Posted by Lorraine on October 2, 2001, at 14:14:34

In reply to Re: more stuff Lorraine, posted by Elizabeth on October 1, 2001, at 13:20:33


[re condoms] > > > > But in what way do they feel different to you? I'd expect a man to have an opinion, but most women I've talked to about the subject (surprisingly many) don't seem to care,

Take your left hand and wrap it around the index finger on your right hand. Now put on a thin latex glove and do the same thing. Do you feel the difference? That's as close as I can get to describing it.

> > >they insist on using condoms for safety reasons (mostly -- keep in mind, I'm at the tail-end of "gen-x" so these are people who don't remember much of the seventies or anything of the sixties).

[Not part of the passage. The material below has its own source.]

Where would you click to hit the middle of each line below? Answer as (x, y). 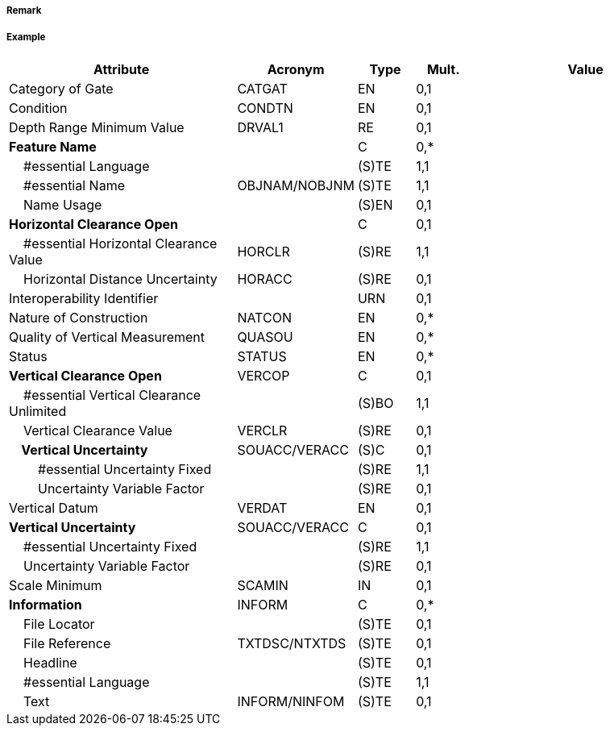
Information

These are compelling reasons. I have residual STDs from the sixies that effect my life (please don't ask for details). Also the concept of responsibility is great. But if you get into a long term committed relationship and are choosing contraception, my hunch is that the decision gets based on how much the contraception interferes with sex. I was on the pill for at least 15 years, then used an IUD, then my husband got a vasectomy. The pill didn't bother me, but my doctor wanted me off it when I reached a certain age so I used the IUD. I was very resistant to the idea of using an IUD--I had endometriosis and it isn't really recommend for people who have painful periods--but I found that the IUD was absolutely great. I had it in for 7 years, then renewed for another 5 or so.

> > > Sure; there are neuropeptides called endorphins and enkephalins. Drugs don't really do anything new; there's a reason why we have opioid receptors -- because we have an endogenous opioid system. Well, the "reason" I gave is only the tip of the iceberg, of course. The opioid receptor was (I think) the first one to be discovered, and a while back there was research into "enkephalinase inhibitors" (which would work like MAOIs only on endogenous opioids instead of monoamines) which my s.o. was involved with. The problem turned out to be that there was no such thing as "enkephalinase." < g >

This is too funny. But is further demonstrated by the fact that the active ingredient in an antidepressant my not be the obvious but rather the metabolites. Bottom line--we don't have a clue.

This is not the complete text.